DATA TO PROCESS:
+-------+
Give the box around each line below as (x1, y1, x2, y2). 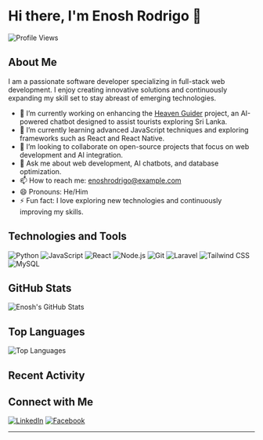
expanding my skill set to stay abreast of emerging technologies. (8, 93, 217, 103)
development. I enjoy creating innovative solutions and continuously (8, 85, 228, 94)
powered (19, 117, 49, 126)
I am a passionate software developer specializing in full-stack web (8, 76, 225, 85)
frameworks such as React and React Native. (19, 133, 165, 143)
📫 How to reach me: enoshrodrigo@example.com (19, 176, 182, 185)
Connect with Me (8, 395, 94, 409)
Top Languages (8, 325, 85, 338)
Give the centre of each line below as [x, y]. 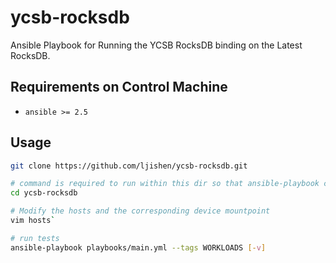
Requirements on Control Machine [119, 87]
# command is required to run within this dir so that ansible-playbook [165, 184]
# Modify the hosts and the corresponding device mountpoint [140, 211]
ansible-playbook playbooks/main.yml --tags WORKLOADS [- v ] [138, 247]
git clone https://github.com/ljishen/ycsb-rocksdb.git [129, 166]
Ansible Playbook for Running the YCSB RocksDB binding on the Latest [156, 45]
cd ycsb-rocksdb [44, 193]
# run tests [35, 238]
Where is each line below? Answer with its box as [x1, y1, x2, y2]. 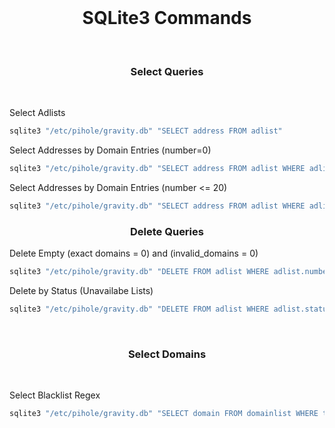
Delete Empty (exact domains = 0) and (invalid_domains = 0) [9, 247, 259, 260]
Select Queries [130, 64, 204, 78]
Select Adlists [9, 107, 66, 119]
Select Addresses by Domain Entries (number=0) [9, 144, 212, 156]
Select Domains [127, 347, 207, 361]
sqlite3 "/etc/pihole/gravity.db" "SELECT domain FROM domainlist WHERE [9, 409, 319, 419]
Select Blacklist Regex [9, 389, 101, 401]
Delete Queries [130, 224, 204, 238]
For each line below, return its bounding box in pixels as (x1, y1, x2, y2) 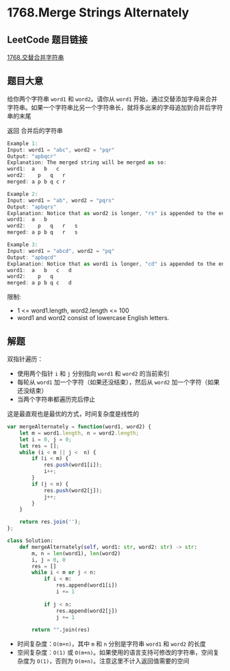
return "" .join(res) (31, 626, 90, 633)
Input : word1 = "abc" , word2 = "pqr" (7, 146, 115, 154)
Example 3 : (7, 241, 38, 248)
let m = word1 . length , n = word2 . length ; (19, 430, 139, 437)
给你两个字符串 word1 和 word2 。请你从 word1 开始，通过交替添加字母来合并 (7, 95, 218, 103)
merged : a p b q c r (7, 178, 66, 186)
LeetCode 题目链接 (7, 34, 88, 45)
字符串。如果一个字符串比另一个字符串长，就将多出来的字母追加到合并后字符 (7, 103, 223, 111)
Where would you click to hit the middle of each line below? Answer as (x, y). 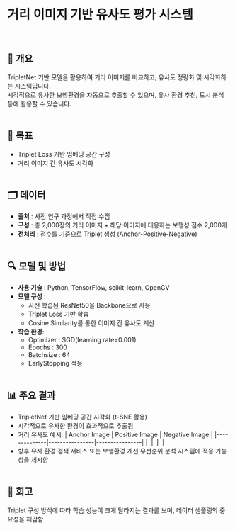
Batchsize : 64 (49, 355)
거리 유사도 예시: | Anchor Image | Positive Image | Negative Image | (115, 434)
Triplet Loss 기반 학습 (58, 314)
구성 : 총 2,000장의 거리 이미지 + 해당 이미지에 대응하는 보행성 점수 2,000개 (122, 225)
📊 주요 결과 (31, 395)
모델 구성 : (31, 297)
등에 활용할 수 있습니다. (40, 103)
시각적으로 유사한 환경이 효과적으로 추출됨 (75, 425)
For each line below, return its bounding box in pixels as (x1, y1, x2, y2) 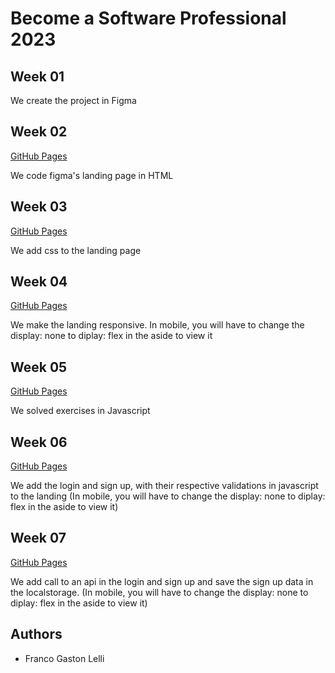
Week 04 (10, 273, 68, 291)
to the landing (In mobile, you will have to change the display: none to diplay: (10, 490, 326, 502)
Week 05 (10, 358, 68, 376)
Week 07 (10, 530, 67, 547)
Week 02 (10, 123, 68, 141)
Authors (10, 626, 63, 643)
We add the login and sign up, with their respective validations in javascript (10, 480, 319, 492)
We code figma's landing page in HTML (10, 169, 174, 181)
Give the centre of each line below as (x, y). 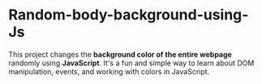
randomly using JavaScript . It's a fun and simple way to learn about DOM (131, 63)
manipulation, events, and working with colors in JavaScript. (109, 71)
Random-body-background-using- (129, 15)
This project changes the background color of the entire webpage (120, 54)
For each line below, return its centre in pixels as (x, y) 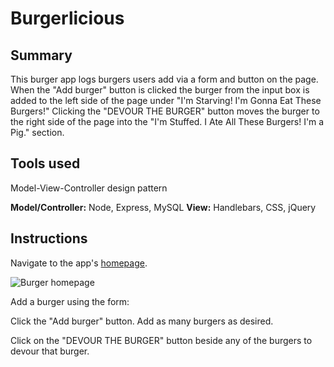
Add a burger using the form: (70, 301)
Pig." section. (37, 132)
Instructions (49, 238)
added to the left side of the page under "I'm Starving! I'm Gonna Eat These (166, 100)
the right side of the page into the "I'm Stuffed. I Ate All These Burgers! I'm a (167, 121)
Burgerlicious (67, 18)
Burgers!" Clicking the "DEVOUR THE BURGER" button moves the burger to (165, 111)
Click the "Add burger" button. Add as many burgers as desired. (142, 321)
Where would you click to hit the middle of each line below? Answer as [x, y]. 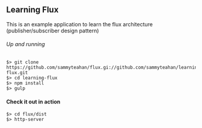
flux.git [17, 73]
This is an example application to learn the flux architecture [80, 24]
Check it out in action [33, 102]
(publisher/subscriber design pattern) [53, 31]
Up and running [26, 44]
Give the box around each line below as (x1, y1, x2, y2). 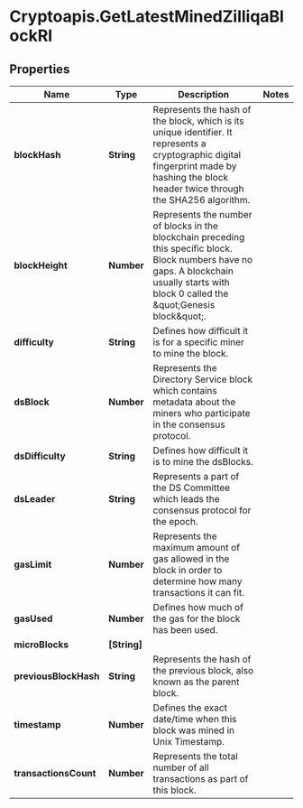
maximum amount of (152, 542, 241, 553)
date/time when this (152, 713, 237, 725)
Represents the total (152, 750, 239, 762)
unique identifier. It (152, 126, 233, 138)
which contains (152, 385, 218, 396)
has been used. (152, 624, 218, 636)
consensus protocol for (152, 504, 252, 516)
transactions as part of (152, 773, 249, 785)
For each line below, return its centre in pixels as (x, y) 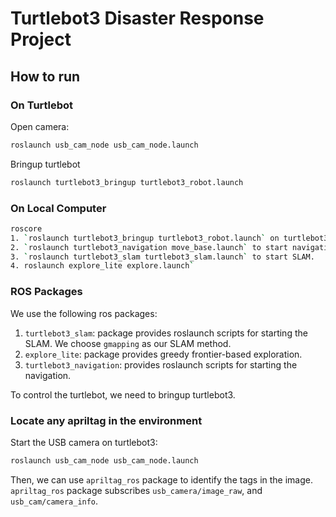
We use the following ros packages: (84, 313)
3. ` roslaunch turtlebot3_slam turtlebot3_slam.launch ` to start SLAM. (162, 257)
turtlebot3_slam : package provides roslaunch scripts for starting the (166, 333)
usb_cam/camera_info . (54, 501)
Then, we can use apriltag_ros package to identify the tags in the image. (162, 479)
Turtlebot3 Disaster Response (137, 18)
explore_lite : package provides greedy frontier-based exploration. (163, 354)
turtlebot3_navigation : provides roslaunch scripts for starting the (161, 364)
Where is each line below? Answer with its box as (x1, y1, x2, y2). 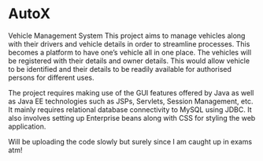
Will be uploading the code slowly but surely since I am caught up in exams (8, 137, 253, 146)
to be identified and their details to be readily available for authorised (8, 64, 232, 73)
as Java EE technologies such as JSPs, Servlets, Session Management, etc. (8, 96, 254, 106)
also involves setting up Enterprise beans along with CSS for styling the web (8, 113, 256, 122)
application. (8, 122, 46, 131)
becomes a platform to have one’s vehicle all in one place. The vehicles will (8, 47, 252, 57)
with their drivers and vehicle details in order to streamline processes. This (8, 39, 250, 48)
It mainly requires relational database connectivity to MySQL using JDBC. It (8, 104, 252, 114)
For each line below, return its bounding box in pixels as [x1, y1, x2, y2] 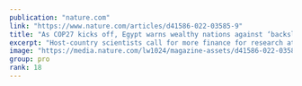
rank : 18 [9, 64, 42, 73]
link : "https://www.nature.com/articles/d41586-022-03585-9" [9, 21, 244, 30]
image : [9, 47, 34, 56]
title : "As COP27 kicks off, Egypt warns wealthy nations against [9, 30, 263, 39]
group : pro [9, 55, 50, 64]
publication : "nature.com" [9, 13, 111, 22]
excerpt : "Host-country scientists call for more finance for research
+-------+
WHAT NEEDS TO BE DONE: How many lines in the data above contain the string "technologies"? Reply with only the number.

EXERCISE RESPONSE: 2